In 7.8.1, in view of the RFCEDITOR REMOVE BEFORE PUBLISHING paragraphs,
I note that the current REALPATH mechanism does have a downside which
is not described: when composing more than two pieces, multiple server
roundtrips are required.  How much of a pain would it be to make
REALPATH take a more or less arbitrary number of compose-paths?
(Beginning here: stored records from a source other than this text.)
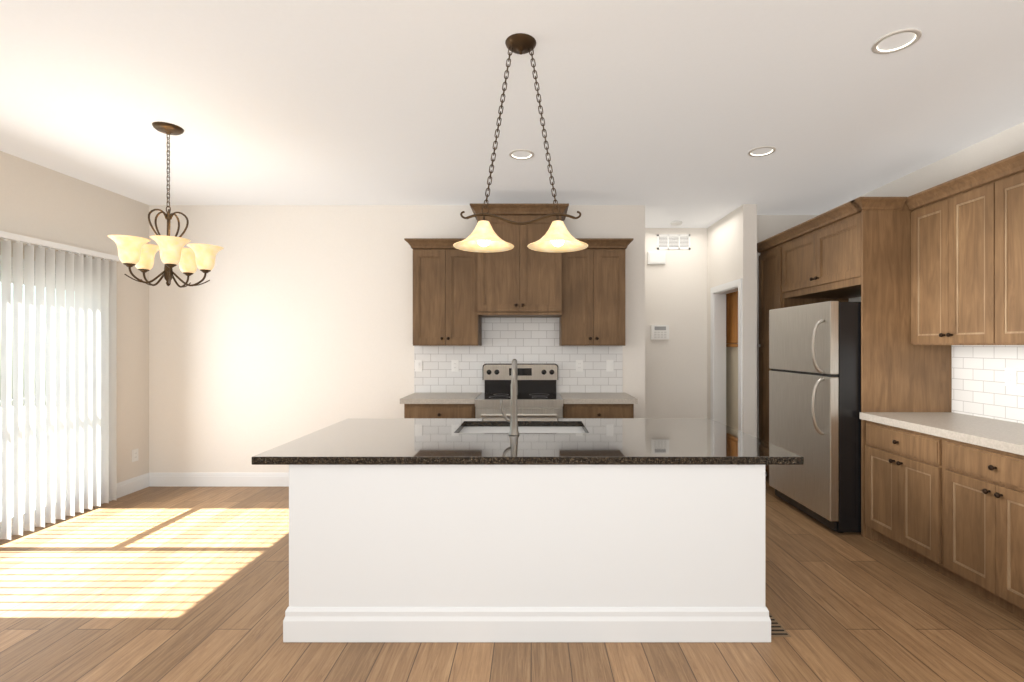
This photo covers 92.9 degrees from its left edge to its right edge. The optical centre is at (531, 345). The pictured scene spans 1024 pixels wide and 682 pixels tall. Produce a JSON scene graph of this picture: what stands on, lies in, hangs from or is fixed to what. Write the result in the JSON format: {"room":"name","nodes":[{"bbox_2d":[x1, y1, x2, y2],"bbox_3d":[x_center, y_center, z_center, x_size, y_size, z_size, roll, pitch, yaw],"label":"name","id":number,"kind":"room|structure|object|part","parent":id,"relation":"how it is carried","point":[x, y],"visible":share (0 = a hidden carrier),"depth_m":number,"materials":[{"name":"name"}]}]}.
{"room":"kitchen","nodes":[
{"label":"kitchen","id":0,"kind":"room"},
{"bbox_2d":[0,151,148,482],"bbox_3d":[-4.035,0.005,1.770,0.150,2.910,6.540,0,0,0],"label":"wall","id":1,"kind":"structure","parent":0,"point":[37,201],"depth_m":4.58,"materials":[{"name":"paint"}]},
{"bbox_2d":[0,255,101,538],"bbox_3d":[-4.034,0.395,3.480,0.172,2.130,1.980,0,0,0],"label":"sliding door","id":2,"kind":"structure","parent":1,"relation":"in","point":[34,394],"depth_m":3.87,"materials":[{"name":"white paint"}]},
{"bbox_2d":[0,231,119,539],"bbox_3d":[-3.895,0.302,3.465,0.129,2.265,2.190,0,0,0],"label":"vertical blinds","id":3,"kind":"object","parent":1,"relation":"attached to","point":[96,381],"visible":1,"depth_m":4.00,"materials":[{"name":"plastic"}]},
{"bbox_2d":[102,473,149,503],"bbox_3d":[-3.952,1.390,4.740,0.016,0.140,0.540,0,0,0],"label":"baseboard","id":4,"kind":"structure","parent":1,"relation":"attached to","point":[132,485],"depth_m":4.82,"materials":[{"name":"white paint"}]},
{"bbox_2d":[132,449,137,461],"bbox_3d":[-3.955,1.100,4.860,0.009,0.120,0.074,0,0,0],"label":"electrical outlet","id":5,"kind":"object","parent":1,"relation":"attached to","point":[134,455],"visible":1,"depth_m":4.85,"materials":[{"name":"white plastic"}]},
{"bbox_2d":[149,205,644,472],"bbox_3d":[-1.465,0.005,5.115,5.290,2.910,0.150,0,0,0],"label":"wall","id":6,"kind":"structure","parent":0,"point":[285,324],"depth_m":5.04,"materials":[{"name":"paint"}]},
{"bbox_2d":[150,473,288,486],"bbox_3d":[-2.590,1.390,5.032,2.740,0.140,0.016,0,0,0],"label":"baseboard","id":7,"kind":"structure","parent":6,"relation":"attached to","point":[156,479],"depth_m":5.02,"materials":[{"name":"white paint"}]},
{"bbox_2d":[404,238,481,345],"bbox_3d":[-0.862,-0.507,4.841,0.700,1.025,0.392,0,0,0],"label":"upper cabinet","id":8,"kind":"object","parent":6,"relation":"attached to","point":[444,291],"visible":0.98,"depth_m":4.71,"materials":[{"name":"brown wood"}]},
{"bbox_2d":[414,318,622,392],"bbox_3d":[-0.133,0.120,5.036,2.155,0.840,0.008,0,0,0],"label":"tile backsplash","id":9,"kind":"structure","parent":6,"relation":"attached to","point":[523,340],"depth_m":5.03,"materials":[{"name":"white tile"}]},
{"bbox_2d":[415,360,421,370],"bbox_3d":[-1.165,0.212,5.026,0.074,0.120,0.012,0,0,0],"label":"light switch","id":10,"kind":"object","parent":9,"relation":"attached to","point":[418,365],"visible":1,"depth_m":5.03,"materials":[{"name":"white plastic"}]},
{"bbox_2d":[451,360,458,370],"bbox_3d":[-0.787,0.212,5.027,0.074,0.120,0.009,0,0,0],"label":"electrical outlet","id":11,"kind":"object","parent":9,"relation":"attached to","point":[454,365],"visible":1,"depth_m":5.03,"materials":[{"name":"white plastic"}]},
{"bbox_2d":[576,360,582,370],"bbox_3d":[0.499,0.212,5.027,0.074,0.120,0.009,0,0,0],"label":"electrical outlet","id":12,"kind":"object","parent":9,"relation":"attached to","point":[579,365],"visible":1,"depth_m":5.03,"materials":[{"name":"white plastic"}]},
{"bbox_2d":[606,360,613,370],"bbox_3d":[0.814,0.212,5.026,0.074,0.120,0.012,0,0,0],"label":"light switch","id":13,"kind":"object","parent":9,"relation":"attached to","point":[609,365],"visible":1,"depth_m":5.03,"materials":[{"name":"white plastic"}]},
{"bbox_2d":[470,203,568,317],"bbox_3d":[-0.110,-0.800,4.776,0.922,1.030,0.522,0,0,0],"label":"upper cabinet","id":14,"kind":"object","parent":6,"relation":"attached to","point":[520,279],"visible":0.83,"depth_m":4.58,"materials":[{"name":"brown wood"}]},
{"bbox_3d":[-0.110,-0.295,4.807,0.798,0.020,0.460,0,0,0],"label":"rail","id":15,"kind":"part","parent":14,"relation":"part of","materials":[{"name":"brown wood"}]},
{"bbox_2d":[559,238,633,345],"bbox_3d":[0.634,-0.507,4.841,0.685,1.025,0.392,0,0,0],"label":"upper cabinet","id":16,"kind":"object","parent":6,"relation":"attached to","point":[593,293],"visible":1,"depth_m":4.71,"materials":[{"name":"brown wood"}]},
{"bbox_2d":[0,476,1023,681],"bbox_3d":[0.220,1.490,2.350,8.660,0.060,8.000,0,0,0],"label":"floor","id":17,"kind":"structure","parent":0,"point":[169,584],"depth_m":2.58,"materials":[{"name":"brown wood"}]},
{"bbox_2d":[400,393,480,417],"bbox_3d":[-0.856,0.975,4.729,0.688,0.970,0.600,0,0,0],"label":"base cabinet","id":18,"kind":"object","parent":17,"relation":"on","point":[439,405],"visible":0.25,"depth_m":4.46,"materials":[{"name":"brown wood"}]},
{"bbox_2d":[475,364,562,417],"bbox_3d":[-0.110,0.825,4.676,0.796,1.270,0.706,0,0,0],"label":"range","id":19,"kind":"object","parent":17,"relation":"on","point":[538,396],"visible":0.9,"depth_m":4.95,"materials":[{"name":"silver metal"}]},
{"bbox_2d":[276,463,775,641],"bbox_3d":[-0.020,1.023,3.002,2.399,0.874,1.233,0,0,0],"label":"kitchen island","id":20,"kind":"object","parent":17,"relation":"on","point":[513,528],"depth_m":2.40,"materials":[{"name":"white paint"}]},
{"bbox_2d":[252,419,803,464],"bbox_3d":[-0.018,0.566,3.005,2.704,0.040,1.250,0,0,0],"label":"island countertop","id":21,"kind":"structure","parent":20,"relation":"on","point":[349,440],"depth_m":2.67,"materials":[{"name":"black stone"}]},
{"bbox_2d":[500,359,519,434],"bbox_3d":[-0.131,0.317,3.064,0.121,0.458,0.266,0,0,0],"label":"faucet","id":22,"kind":"object","parent":21,"relation":"on","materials":[{"name":"silver metal"}]},
{"bbox_2d":[464,423,579,430],"bbox_3d":[-0.060,0.682,3.265,0.832,0.217,0.462,0,0,0],"label":"sink","id":23,"kind":"object","parent":21,"relation":"in","point":[471,426],"depth_m":3.46,"materials":[{"name":"silver metal"}]},
{"bbox_2d":[559,393,637,417],"bbox_3d":[0.632,0.975,4.729,0.680,0.970,0.600,0,0,0],"label":"base cabinet","id":24,"kind":"object","parent":17,"relation":"on","point":[598,405],"visible":0.17,"depth_m":4.46,"materials":[{"name":"brown wood"}]},
{"bbox_2d":[769,612,790,636],"bbox_3d":[1.248,1.457,2.580,0.105,0.006,0.300,0,0,0],"label":"floor vent","id":25,"kind":"object","parent":17,"relation":"in","point":[778,629],"visible":0.33,"depth_m":2.49,"materials":[{"name":"brown metal"}]},
{"bbox_2d":[769,301,860,532],"bbox_3d":[2.674,0.560,4.218,0.953,1.800,0.965,0,0,0],"label":"refrigerator","id":26,"kind":"object","parent":17,"relation":"on","point":[815,382],"visible":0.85,"depth_m":3.85,"materials":[{"name":"silver metal"}]},
{"bbox_2d":[757,197,950,536],"bbox_3d":[2.829,0.175,4.519,0.735,2.570,1.762,0,0,0],"label":"surround","id":27,"kind":"object","parent":17,"relation":"on","point":[858,247],"visible":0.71,"depth_m":3.70,"materials":[{"name":"brown wood"}]},
{"bbox_2d":[865,420,934,569],"bbox_3d":[2.860,1.010,3.346,0.673,0.900,0.702,0,0,0],"label":"base cabinet","id":28,"kind":"object","parent":17,"relation":"on","point":[899,463],"depth_m":3.32,"materials":[{"name":"brown wood"}]},
{"bbox_2d":[935,436,1023,619],"bbox_3d":[2.860,1.010,2.643,0.673,0.900,0.704,0,0,0],"label":"base cabinet","id":29,"kind":"object","parent":17,"relation":"on","point":[944,493],"depth_m":2.74,"materials":[{"name":"brown wood"}]},
{"bbox_2d":[859,412,1023,455],"bbox_3d":[2.846,0.535,2.643,0.701,0.050,2.108,0,0,0],"label":"countertop","id":30,"kind":"structure","parent":29,"relation":"on","point":[1004,436],"depth_m":3.09,"materials":[{"name":"beige stone"}]},
{"bbox_2d":[0,0,1023,227],"bbox_3d":[0.220,-1.500,2.350,8.660,0.100,8.000,0,0,0],"label":"ceiling","id":31,"kind":"structure","parent":0,"point":[665,112],"depth_m":2.85,"materials":[{"name":"paint"}]},
{"bbox_2d":[108,122,223,287],"bbox_3d":[-2.423,-0.921,3.257,0.610,1.058,0.600,0,0,0],"label":"dining chandelier","id":32,"kind":"object","parent":31,"relation":"hanging from","point":[138,253],"visible":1,"depth_m":3.23,"materials":[{"name":"beige glass"}]},
{"bbox_2d":[453,33,587,252],"bbox_3d":[-0.050,-0.961,2.335,0.647,0.978,0.292,0,0,0],"label":"pendant light","id":33,"kind":"object","parent":31,"relation":"hanging from","point":[557,237],"visible":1,"depth_m":2.33,"materials":[{"name":"beige glass"}]},
{"bbox_2d":[509,149,533,159],"bbox_3d":[-0.073,-1.484,3.694,0.194,0.082,0.194,0,0,0],"label":"recessed light","id":34,"kind":"object","parent":31,"relation":"in","point":[513,157],"visible":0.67,"depth_m":3.68,"materials":[{"name":"white"}]},
{"bbox_2d":[670,221,681,225],"bbox_3d":[1.713,-1.432,5.740,0.136,0.036,0.136,0,0,0],"label":"smoke detector","id":35,"kind":"object","parent":31,"relation":"attached to","point":[675,223],"visible":1,"depth_m":5.70,"materials":[{"name":"white plastic"}]},
{"bbox_2d":[748,146,775,156],"bbox_3d":[1.723,-1.484,3.637,0.194,0.082,0.194,0,0,0],"label":"recessed light","id":36,"kind":"object","parent":31,"relation":"in","point":[769,153],"visible":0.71,"depth_m":3.63,"materials":[{"name":"white"}]},
{"bbox_2d":[871,28,921,53],"bbox_3d":[1.740,-1.484,2.320,0.194,0.082,0.194,0,0,0],"label":"recessed light","id":37,"kind":"object","parent":31,"relation":"in","point":[876,50],"visible":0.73,"depth_m":2.31,"materials":[{"name":"white"}]},
{"bbox_2d":[645,228,706,417],"bbox_3d":[1.675,0.005,6.095,1.550,2.910,0.150,0,0,0],"label":"wall","id":38,"kind":"structure","parent":0,"point":[676,362],"depth_m":6.02,"materials":[{"name":"paint"}]},
{"bbox_2d":[647,251,665,263],"bbox_3d":[1.547,-1.075,6.000,0.218,0.155,0.040,0,0,0],"label":"door chime","id":39,"kind":"object","parent":38,"relation":"attached to","point":[656,257],"visible":1,"depth_m":5.98,"materials":[{"name":"white plastic"}]},
{"bbox_2d":[651,325,668,339],"bbox_3d":[1.590,-0.158,6.005,0.220,0.175,0.031,0,0,0],"label":"keypad","id":40,"kind":"object","parent":38,"relation":"attached to","point":[659,332],"visible":1,"depth_m":5.99,"materials":[{"name":"white plastic"}]},
{"bbox_2d":[657,234,689,248],"bbox_3d":[1.762,-1.278,6.016,0.411,0.187,0.008,0,0,0],"label":"air vent","id":41,"kind":"object","parent":38,"relation":"in","point":[673,241],"visible":1,"depth_m":6.01,"materials":[{"name":"white plastic"}]},
{"bbox_2d":[707,204,756,437],"bbox_3d":[2.250,0.005,5.510,0.140,2.910,1.020,0,0,0],"label":"wall","id":42,"kind":"structure","parent":0,"point":[732,246],"depth_m":5.00,"materials":[{"name":"paint"}]},
{"bbox_2d":[711,278,741,430],"bbox_3d":[2.243,0.385,5.445,0.155,2.150,0.850,0,0,0],"label":"door frame","id":43,"kind":"structure","parent":42,"relation":"attached to","point":[718,352],"depth_m":5.79,"materials":[{"name":"white paint"}]},
{"bbox_2d":[726,343,737,429],"bbox_3d":[2.415,0.005,5.635,0.030,2.910,0.730,0,0,0],"label":"wall","id":44,"kind":"structure","parent":0,"point":[732,387],"depth_m":5.80,"materials":[{"name":"beige"}]},
{"bbox_2d":[726,291,737,346],"bbox_3d":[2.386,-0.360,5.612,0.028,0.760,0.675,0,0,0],"label":"upper cabinet","id":45,"kind":"object","parent":44,"relation":"attached to","point":[732,317],"visible":0.25,"depth_m":5.76,"materials":[{"name":"brown wood"}]},
{"bbox_2d":[757,215,817,475],"bbox_3d":[2.905,0.005,5.495,0.890,2.910,0.150,0,0,0],"label":"wall","id":46,"kind":"structure","parent":0,"point":[768,226],"depth_m":5.42,"materials":[{"name":"paint"}]},
{"bbox_2d":[818,122,1023,411],"bbox_3d":[3.275,0.005,1.885,0.150,2.910,7.070,0,0,0],"label":"wall","id":47,"kind":"structure","parent":0,"point":[1009,142],"depth_m":3.66,"materials":[{"name":"paint"}]},
{"bbox_2d":[909,171,980,344],"bbox_3d":[3.040,-0.555,3.331,0.315,1.110,0.730,0,0,0],"label":"upper cabinet","id":48,"kind":"object","parent":47,"relation":"attached to","point":[967,258],"depth_m":3.37,"materials":[{"name":"brown wood"}]},
{"bbox_2d":[952,345,1023,423],"bbox_3d":[3.199,0.282,2.695,0.002,0.575,2.006,0,0,0],"label":"tile backsplash","id":49,"kind":"structure","parent":47,"relation":"attached to","point":[980,388],"depth_m":3.41,"materials":[{"name":"white tile"}]},
{"bbox_2d":[1005,368,1016,386],"bbox_3d":[3.193,0.213,3.240,0.009,0.120,0.074,0,0,0],"label":"electrical outlet","id":50,"kind":"object","parent":49,"relation":"attached to","point":[1010,376],"visible":1,"depth_m":3.23,"materials":[{"name":"white plastic"}]},
{"bbox_2d":[981,151,1023,344],"bbox_3d":[3.040,-0.555,2.694,0.315,1.110,0.792,0,0,0],"label":"upper cabinet","id":51,"kind":"object","parent":47,"relation":"attached to","point":[1002,184],"depth_m":2.97,"materials":[{"name":"brown wood"}]},
{"label":"outside","id":52,"kind":"structure","parent":0,"visible":0},
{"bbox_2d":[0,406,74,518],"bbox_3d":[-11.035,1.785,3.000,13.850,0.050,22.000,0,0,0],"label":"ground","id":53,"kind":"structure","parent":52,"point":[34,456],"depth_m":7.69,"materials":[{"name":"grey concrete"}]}
]}
8.1 seems to be missing a blank line between "language tag" and
"<error-specific data>".  In passing, why does the description have <>
around "error-specific data" when the packet description doesn't?

8.1, describing SSH_FX_OP_UNSUPPORTED, has a stray ) at the end of the
description.

8.1, describing SSH_FX_UNKNOWN_PRINCIPAL, missed changing one
"principle" to "principal" (the fourth-last word in the description).

8.1 says, in SSH_FX_BYTE_RANGE_LOCK_CONFLICT, that "the SFTP protocol
does not support byte-range locks natively" even though
SSH_FXP_{,B}LOCK (see above for the ambiguity) does indeed support
byte-range locks.

9.1.2, describing hash-algorithm-list:

      A comma separated list of hash alogirthms the client is willing to

s/alogirthms/algorithms/

Also in 9.1.2's hash-algorithm-list description, an end-of-sentence
space has shrunk:

      and SHA-512 are decribed in [FIPS-180-2]. crc32 is described in

In 9.3, the absolute-pathname is said to be "suitable for use in
operations such as REALPATH or OPEN" - surely s/OPEN/&DIR/?